[Recorded data]
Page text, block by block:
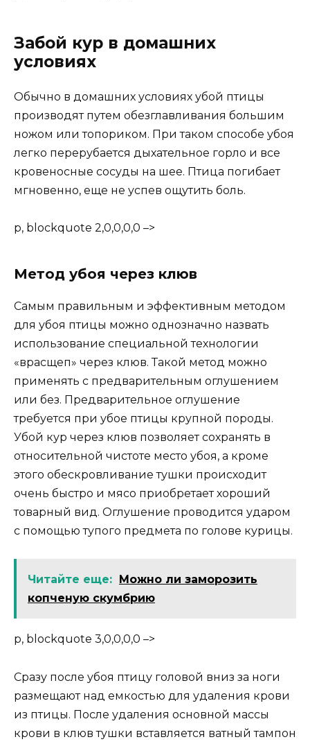
Забой кур в домашних
условиях
Обычно в домашних условиях убой птицы
производят путем обезглавливания большим
ножом или топориком. При таком способе убоя
легко перерубается дыхательное горло и все
кровеносные сосуды на шее. Птица погибает
мгновенно, еще не успев ощутить боль.
p, blockquote 2,0,0,0,0 –>
Метод убоя через клюв
Самым правильным и эффективным методом
для убоя птицы можно однозначно назвать
использование специальной технологии
«врасщеп» через клюв. Такой метод можно
применять с предварительным оглушением
или без. Предварительное оглушение
требуется при убое птицы крупной породы.
Убой кур через клюв позволяет сохранять в
относительной чистоте место убоя, а кроме
этого обескровливание тушки происходит
очень быстро и мясо приобретает хороший
товарный вид. Оглушение проводится ударом
с помощью тупого предмета по голове курицы.
Читайте еще:
Можно ли заморозить
копченую скумбрию
p, blockquote 3,0,0,0,0 –>
Сразу после убоя птицу головой вниз за ноги
размещают над емкостью для удаления крови
из птицы. После удаления основной массы
крови в клюв тушки вставляется ватный тампон
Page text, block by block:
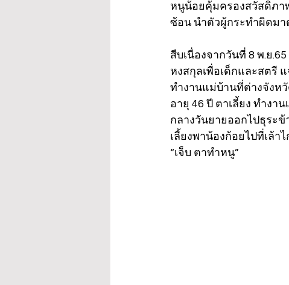
หนูน้อยคุ้มครองสวัสดิภา
ซ้อน นำตัวผู้กระทำผิดมา
สืบเนื่องจากวันที่ 8 พ.ย
หงสกุลเพื่อเด็กและสตรี
ทำงานแม่บ้านที่ต่างจังห
อายุ 46 ปี ตาเลี้ยง ทำงา
กลางวันยายออกไปธุระ
เลี้ยงพาน้องก้อยไปที่เล้า
“เจ็บ ตาทำหนู”

* Task
Each record above should come back exactly the same, only without its pictures.

* Solution to the problem
Page text, block by block:
Забой кур в домашних
условиях
Обычно в домашних условиях убой птицы
производят путем обезглавливания большим
ножом или топориком. При таком способе убоя
легко перерубается дыхательное горло и все
кровеносные сосуды на шее. Птица погибает
мгновенно, еще не успев ощутить боль.
p, blockquote 2,0,0,0,0 –>
Метод убоя через клюв
Самым правильным и эффективным методом
для убоя птицы можно однозначно назвать
использование специальной технологии
«врасщеп» через клюв. Такой метод можно
применять с предварительным оглушением
или без. Предварительное оглушение
требуется при убое птицы крупной породы.
Убой кур через клюв позволяет сохранять в
относительной чистоте место убоя, а кроме
этого обескровливание тушки происходит
очень быстро и мясо приобретает хороший
товарный вид. Оглушение проводится ударом
с помощью тупого предмета по голове курицы.
Читайте еще:
Можно ли заморозить
копченую скумбрию
p, blockquote 3,0,0,0,0 –>
Сразу после убоя птицу головой вниз за ноги
размещают над емкостью для удаления крови
из птицы. После удаления основной массы
крови в клюв тушки вставляется ватный тампон
Page text, block by block:
หนูน้อยคุ้มครองสวัสดิภา
ซ้อน นำตัวผู้กระทำผิดมา
สืบเนื่องจากวันที่ 8 พ.ย
หงสกุลเพื่อเด็กและสตรี
ทำงานแม่บ้านที่ต่างจังห
อายุ 46 ปี ตาเลี้ยง ทำงา
กลางวันยายออกไปธุระ
เลี้ยงพาน้องก้อยไปที่เล้า
“เจ็บ ตาทำหนู”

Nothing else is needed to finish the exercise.